Die Initiativen in Deutschland und Großbritannien stellen vier konkrete Forderungen. Sie wollen ein Verbot von Stromsperren bei Menschen, die Rechnungen nicht bezahlen können, eine Deckelung des Strompreises bei 15 Cent die Kilowattstunde, 100 Prozent erneuerbare Energie und die Vergesellschaftung der Energiewirtschaft. Damit wird an verschiedene aktuelle Kämpfe, beispielsweise der Klimabewegung, aber auch der Bewegung für die Sozialisierung der Immobilien- und Energiewirtschaft angeknüpft sowie an aktuelle gewerkschaftliche Tarifkämpfe.

Auch bei diesen Auseinandersetzungen geht es darum, Reallohnverluste zu verhindern. Die hohe Inflation soll durch zweistellige Lohnerhöhungen ausgeglichen werden. Der dreitätige Warnstreik der Postbeschäftigten hat kürzlich einen Vorgeschmack auf die harten Tarifauseinandersetzungen der nächsten Monate gegeben. In den Medien der Dienstleistungsgewerkschaft Verdi wird an den mehrtätigen Streik der Beschäftigten des öffentlichen Dienstes im Jahr 1974 erinnert, mit dem die DGB-Gewerkschaft Öffentliche Dienste, Transport und Verkehr (ÖTV) ein Tarifergebnis von elf Prozent durchsetzen konnte.

Die ÖTV ging im Jahr 2001 in der Vereinten Dienstleistungsgewerkschaft Verdi auf.

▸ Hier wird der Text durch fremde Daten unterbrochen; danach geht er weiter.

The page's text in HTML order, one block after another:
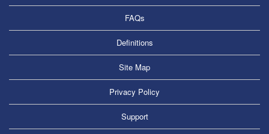
FAQs
Definitions
Site Map
Privacy Policy
Support
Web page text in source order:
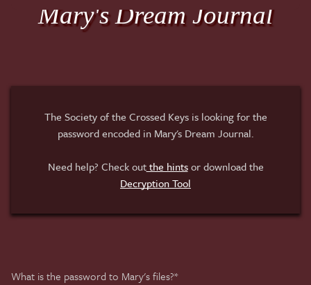
Mary's Dream Journal
The Society of the Crossed Keys is looking for the
password encoded in Mary's Dream Journal.
Need help? Check outthe hintsor download the
Decryption Tool
What is the password to Mary's files?*
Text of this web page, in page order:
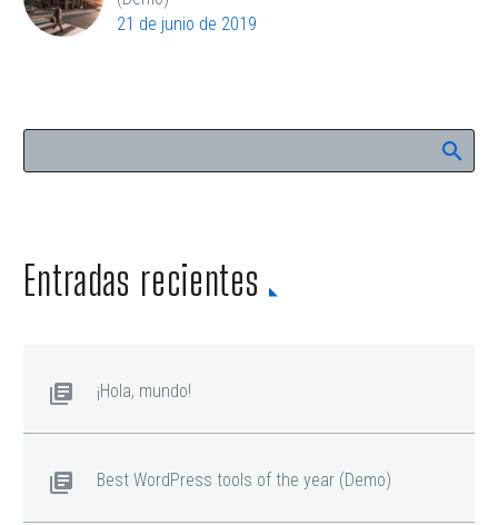
21 de junio de 2019
Entradas recientes
¡Hola, mundo!
Best WordPress tools of the year (Demo)
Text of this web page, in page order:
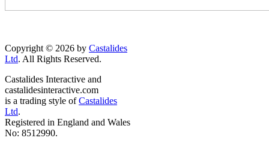
Copyright © 2026 by Castalides
Ltd. All Rights Reserved.
Castalides Interactive and
castalidesinteractive.com
is a trading style ofCastalides
Ltd.
Registered in England and Wales
No: 8512990.
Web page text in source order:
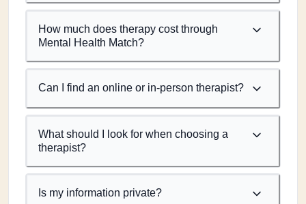
How much does therapy cost through
Mental Health Match?
Can I find an online or in-person therapist?
What should I look for when choosing a
therapist?
Is my information private?
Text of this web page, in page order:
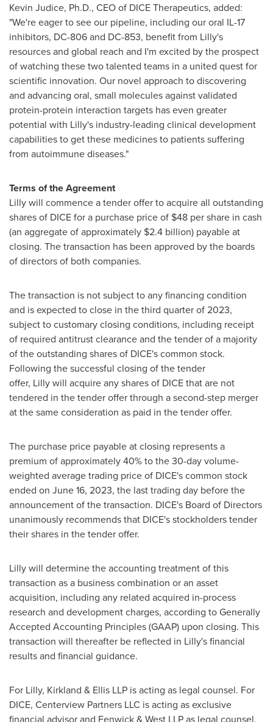
Kevin Judice, Ph.D., CEO of DICE Therapeutics, added:
"We're eager to see our pipeline, including our oral IL-17
inhibitors, DC-806 and DC-853, benefit from Lilly's
resources and global reach and I'm excited by the prospect
of watching these two talented teams in a united quest for
scientific innovation. Our novel approach to discovering
and advancing oral, small molecules against validated
protein-protein interaction targets has even greater
potential with Lilly's industry-leading clinical development
capabilities to get these medicines to patients suffering
from autoimmune diseases."
Terms of the Agreement
Lilly will commence a tender offer to acquire all outstanding
shares of DICE for a purchase price of $48 per share in cash
(an aggregate of approximately $2.4 billion) payable at
closing. The transaction has been approved by the boards
of directors of both companies.
The transaction is not subject to any financing condition
and is expected to close in the third quarter of 2023,
subject to customary closing conditions, including receipt
of required antitrust clearance and the tender of a majority
of the outstanding shares of DICE's common stock.
Following the successful closing of the tender
offer, Lilly will acquire any shares of DICE that are not
tendered in the tender offer through a second-step merger
at the same consideration as paid in the tender offer.
The purchase price payable at closing represents a
premium of approximately 40% to the 30-day volume-
weighted average trading price of DICE's common stock
ended on June 16, 2023, the last trading day before the
announcement of the transaction. DICE's Board of Directors
unanimously recommends that DICE's stockholders tender
their shares in the tender offer.
Lilly will determine the accounting treatment of this
transaction as a business combination or an asset
acquisition, including any related acquired in-process
research and development charges, according to Generally
Accepted Accounting Principles (GAAP) upon closing. This
transaction will thereafter be reflected in Lilly's financial
results and financial guidance.
For Lilly, Kirkland & Ellis LLP is acting as legal counsel. For
DICE, Centerview Partners LLC is acting as exclusive
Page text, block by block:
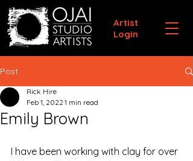
Artist
Login
Post
Emily Brown
Rick Hire
Feb 1, 2022 1 min read
I have been working with clay for over
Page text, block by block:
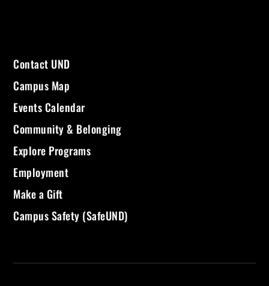
Contact UND
Campus Map
Events Calendar
Community & Belonging
Explore Programs
Employment
Make a Gift
Campus Safety (SafeUND)
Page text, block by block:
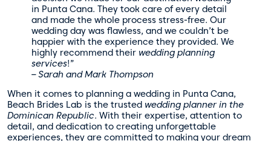
in Punta Cana. They took care of every detail
and made the whole process stress-free. Our
wedding day was flawless, and we couldn’t be
happier with the experience they provided. We
highly recommend their wedding planning
services!”
– Sarah and Mark Thompson
When it comes to planning a wedding in Punta Cana,
Beach Brides Lab is the trusted wedding planner in the
Dominican Republic. With their expertise, attention to
detail, and dedication to creating unforgettable
experiences, they are committed to making your dream
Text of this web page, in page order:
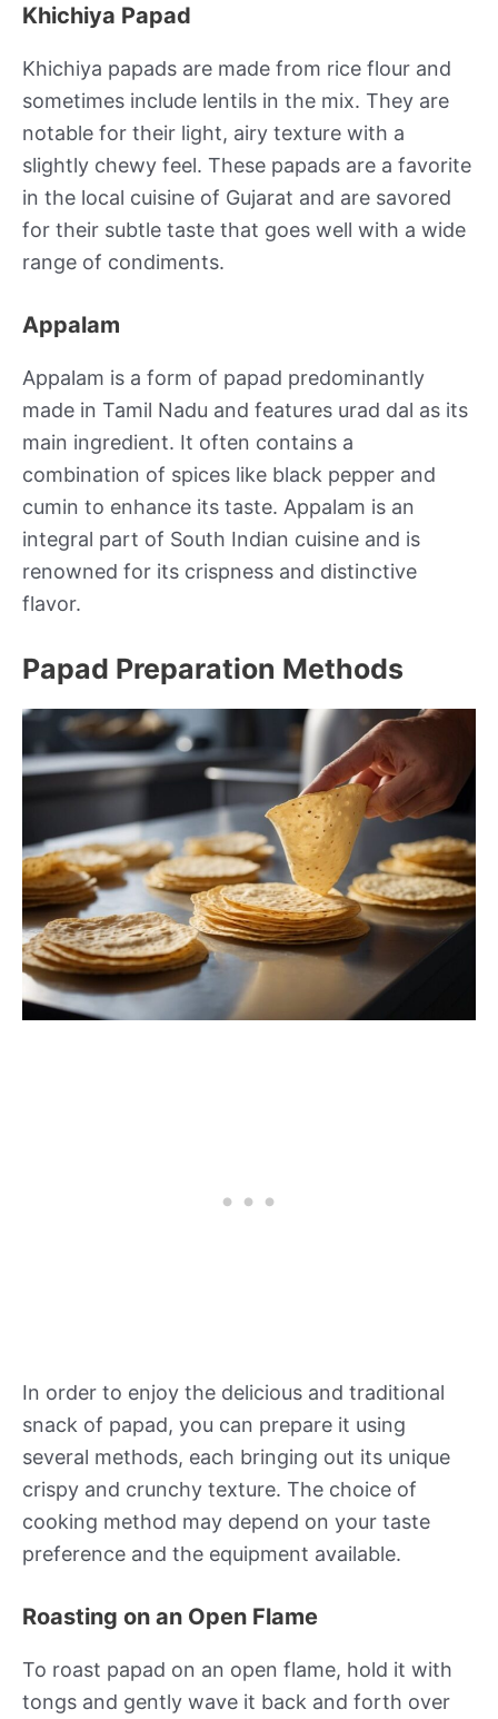
Khichiya Papad
Khichiya papads are made from rice flour and
sometimes include lentils in the mix. They are
notable for their light, airy texture with a
slightly chewy feel. These papads are a favorite
in the local cuisine of Gujarat and are savored
for their subtle taste that goes well with a wide
range of condiments.
Appalam
Appalam is a form of papad predominantly
made in Tamil Nadu and features urad dal as its
main ingredient. It often contains a
combination of spices like black pepper and
cumin to enhance its taste. Appalam is an
integral part of South Indian cuisine and is
renowned for its crispness and distinctive
flavor.
Papad Preparation Methods
In order to enjoy the delicious and traditional
snack of papad, you can prepare it using
several methods, each bringing out its unique
crispy and crunchy texture. The choice of
cooking method may depend on your taste
preference and the equipment available.
Roasting on an Open Flame
To roast papad on an open flame, hold it with
tongs and gently wave it back and forth over

Aktuell wird eine zivilgesellschaftliche Unterstützung der Tarif- und Arbeitskämpfe vorbereitet. An Koordinierungstreffen sind auch Aktivist*innen des Bündnisses »Genug ist genug« beteiligt. »Der gewerkschaftliche Kampf gegen den Reallohnverlust ist eine Fortsetzung der Krisenproteste« lautet die Devise.